The primary endpoint of our study was the number of patients with prehospital seizures transported to hospital, their characteristics and the reason for transportation. Since patients with their first seizure should be assessed at a hospital, they were grouped by known epilepsy and their baseline condition. Patients who were transported to Klinikum rechts der Isar, a university hospital of the Technical University Munich, could be followed up further. No further information is available on patients left at the scene where no hospital admission was made. With regard to the secondary outcome of length of hospital stay, this remains only a monocentric study. Other hospitals could not be assessed to data protection regulation. As a secondary endpoint, we evaluated patients who remained in the hospital beyond a period of initial monitoring (> 1 days) and their length of stay. These were compared with the cohort of patients, who were seen as outpatients or remained in the hospital for less than 1d. Finally, a comparison was made between the transport indications given by the emergency physician and the patients' length of hospital stay.

Exposures and predictors

All medical parameters, that were available upon arrival of the medical emergency team and potentially influenced the decision whether to transport the patient, were used as predictors. These were gender, GCS at EMS arrival, first occurrence of a seizure, abuse of alcohol and, if the patient was still convulsing or had status epilepticus. Additionally, comorbidities and the circumstances surrounding the seizure such as traumatic brain injury, clinical signs of seizures (e.g. urinary incontinence, generalized seizure, signs of infection) or blood sugar levels requiring the administration of glucose were included into the analysis. The category ‘pre-existing cerebral damage’ was defined as patients with an existing brain tumor or metastases, intracranial hemorrhage and stroke, malformations or prior infantile brain damage. The condition "Traumatic brain injury" represents the reason for calling the emergency medical services. Out-of-hospital treatment was defined as the need for general anesthesia or securing the airway. The number of medications required was recorded. A high amount of administered medication or the need for general anesthesia was defined as complex initial care. In regards to the category ‘benzodiazepine administered’ we assumed an emergency physician to administer these only, if the physician considered the patient at risk for status epilepticus. Additional data about the necessity of hospitalization and the subsequent clinical course was only available for patients who were transported to the university hospital “Klinikum rechts der Isar” because of data protection regulations.

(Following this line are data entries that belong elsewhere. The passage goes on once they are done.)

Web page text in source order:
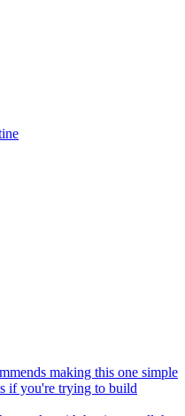
making this one simple
if you're trying to build
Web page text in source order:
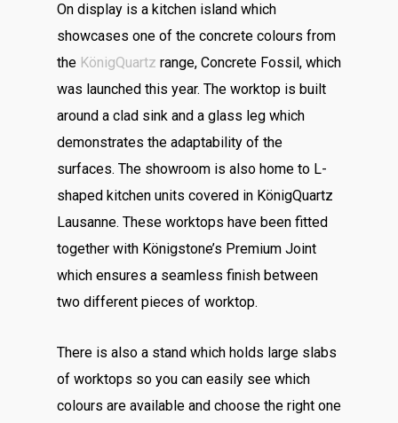
On display is a kitchen island which
showcases one of the concrete colours from
the KönigQuartz range, Concrete Fossil, which
was launched this year. The worktop is built
around a clad sink and a glass leg which
demonstrates the adaptability of the
surfaces. The showroom is also home to L-
shaped kitchen units covered in KönigQuartz
Lausanne. These worktops have been fitted
together with Königstone’s Premium Joint
which ensures a seamless finish between
two different pieces of worktop.
There is also a stand which holds large slabs
of worktops so you can easily see which
colours are available and choose the right one
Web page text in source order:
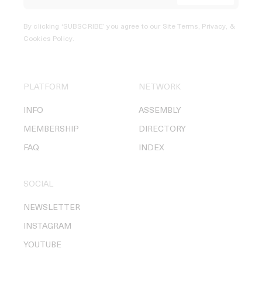
By clicking ‘SUBSCRIBE’ you agree to our Site Terms, Privacy, &
Cookies Policy.
PLATFORM
INFO
MEMBERSHIP
FAQ
NETWORK
ASSEMBLY
DIRECTORY
INDEX
SOCIAL
NEWSLETTER
INSTAGRAM
YOUTUBE
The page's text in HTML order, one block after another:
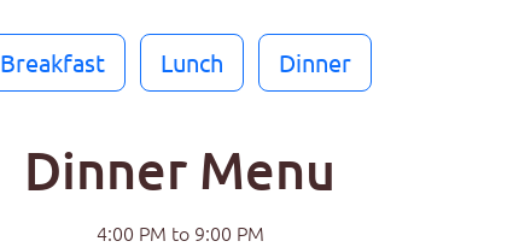
Breakfast Lunch Dinner
Dinner Menu
4:00 PM to 9:00 PM
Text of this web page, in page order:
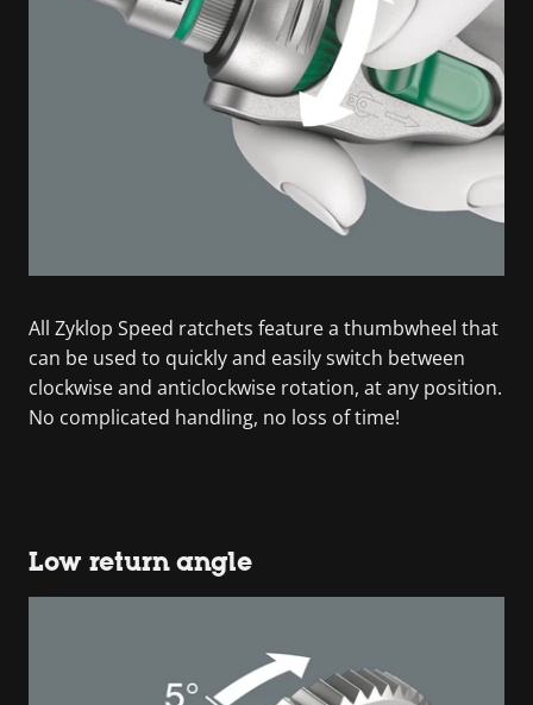
All Zyklop Speed ratchets feature a thumbwheel that
can be used to quickly and easily switch between
clockwise and anticlockwise rotation, at any position.
No complicated handling, no loss of time!
Low return angle
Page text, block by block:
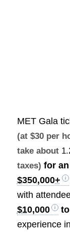
MET Gala
(at $30 per
take about
taxes) for
$350,000+
with
$10,000
to
experience
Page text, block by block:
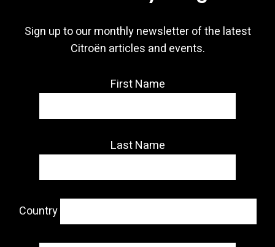
Sign up to our monthly newsletter of the latest
Citroën articles and events.
First Name
Last Name
Country
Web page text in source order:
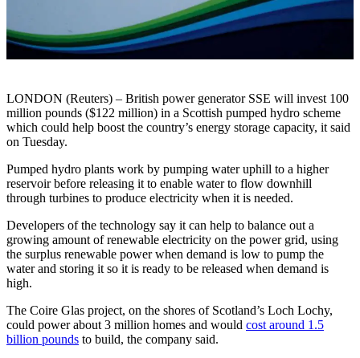
LONDON (Reuters) – British power generator SSE will invest 100
million pounds ($122 million) in a Scottish pumped hydro scheme
which could help boost the country’s energy storage capacity, it said
on Tuesday.
Pumped hydro plants work by pumping water uphill to a higher
reservoir before releasing it to enable water to flow downhill
through turbines to produce electricity when it is needed.
Developers of the technology say it can help to balance out a
growing amount of renewable electricity on the power grid, using
the surplus renewable power when demand is low to pump the
water and storing it so it is ready to be released when demand is
high.
The Coire Glas project, on the shores of Scotland’s Loch Lochy,
could power about 3 million homes and would cost around 1.5
billion pounds to build, the company said.
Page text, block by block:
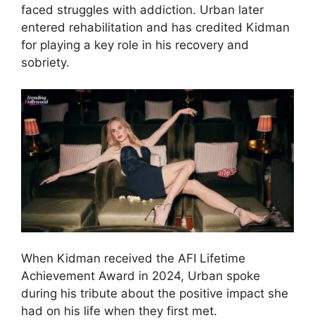
faced struggles with addiction. Urban later
entered rehabilitation and has credited Kidman
for playing a key role in his recovery and
sobriety.
When Kidman received the AFI Lifetime
Achievement Award in 2024, Urban spoke
during his tribute about the positive impact she
had on his life when they first met.

In a second analysis, we examined the trajectory of patients who were admitted to our hospital regarding their hospital length of stay and mortality.

Statistical analysis

Statistical analyses were performed using R Version 4.0.5. Continuous data are described by median (interquartile range from quartile 25% to quartile 75%), and categorical data by absolute and relative frequencies. Data were analyzed using a chi-square or Mann–Whitney U test for categorical and continuous variables, respectively. A multivariate logistic regression model with all univariate significant variables obtained through medical history and initial survey of the patient was calculated. For comparison of hospital length of stay of transported patients log rank tests were used and presented using Kaplan Meier Curves. A two-sided p value of less than 0.05 was considered statistically significant, correction for multiple testing was performed using Bonferroni method.